---------- DATA FOR REVIEW
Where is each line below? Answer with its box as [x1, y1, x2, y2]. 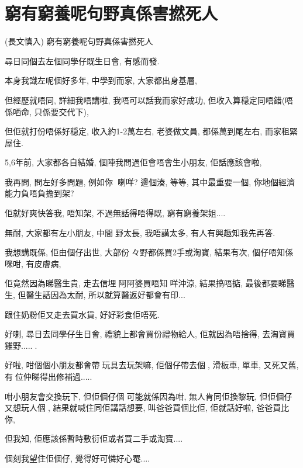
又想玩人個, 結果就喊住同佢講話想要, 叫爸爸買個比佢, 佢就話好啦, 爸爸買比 [5, 401, 290, 414]
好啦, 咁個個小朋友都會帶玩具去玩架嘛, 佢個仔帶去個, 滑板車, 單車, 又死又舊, [5, 359, 299, 371]
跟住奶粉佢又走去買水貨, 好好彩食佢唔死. [5, 308, 160, 320]
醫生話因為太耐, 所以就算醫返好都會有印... [26, 289, 185, 301]
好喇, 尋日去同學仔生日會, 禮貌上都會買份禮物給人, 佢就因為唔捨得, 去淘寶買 [5, 328, 295, 340]
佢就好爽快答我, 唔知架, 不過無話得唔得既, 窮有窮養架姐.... [5, 207, 226, 219]
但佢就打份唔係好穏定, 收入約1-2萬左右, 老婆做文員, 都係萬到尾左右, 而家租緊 [5, 125, 298, 137]
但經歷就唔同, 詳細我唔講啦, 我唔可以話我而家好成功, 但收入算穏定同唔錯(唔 [5, 93, 294, 106]
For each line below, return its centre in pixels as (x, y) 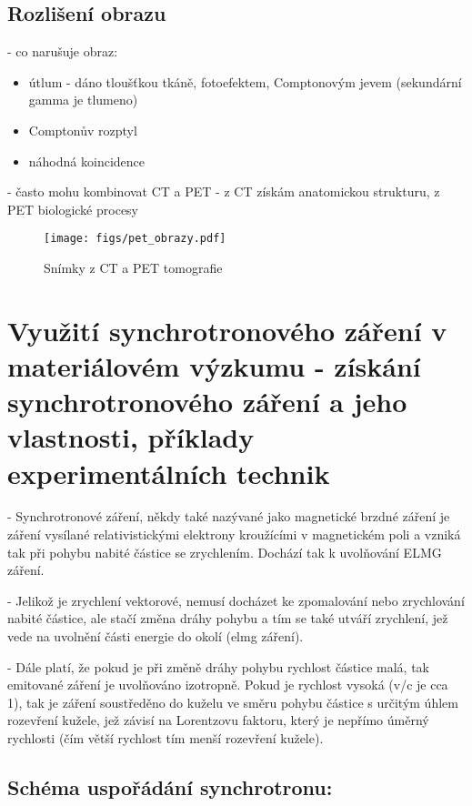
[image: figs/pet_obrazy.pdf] (135, 239)
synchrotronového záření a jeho (207, 402)
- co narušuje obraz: (63, 51)
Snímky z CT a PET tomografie (133, 268)
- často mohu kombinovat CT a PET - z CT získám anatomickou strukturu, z (224, 191)
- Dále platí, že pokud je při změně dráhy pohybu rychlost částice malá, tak (219, 666)
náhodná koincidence (86, 161)
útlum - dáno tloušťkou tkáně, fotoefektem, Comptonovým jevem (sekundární (245, 81)
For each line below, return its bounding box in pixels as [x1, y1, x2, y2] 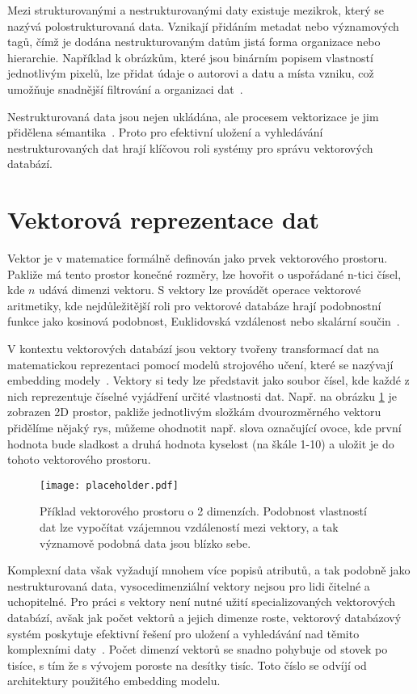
--------------------
=== HOW TO COMPLETE THIS TASK ===
Pictures must be left out. Repeat exactly the lines from the one containing "Snímky z CT a PET tomografie (133, 268)" through the final line of the data.

=== SOLUTION BELOW ===
Snímky z CT a PET tomografie (133, 268)
- často mohu kombinovat CT a PET - z CT získám anatomickou strukturu, z (224, 191)
- Dále platí, že pokud je při změně dráhy pohybu rychlost částice malá, tak (219, 666)
náhodná koincidence (86, 161)
útlum - dáno tloušťkou tkáně, fotoefektem, Comptonovým jevem (sekundární (245, 81)
For each line below, return its bounding box in pixels as [x1, y1, x2, y2] 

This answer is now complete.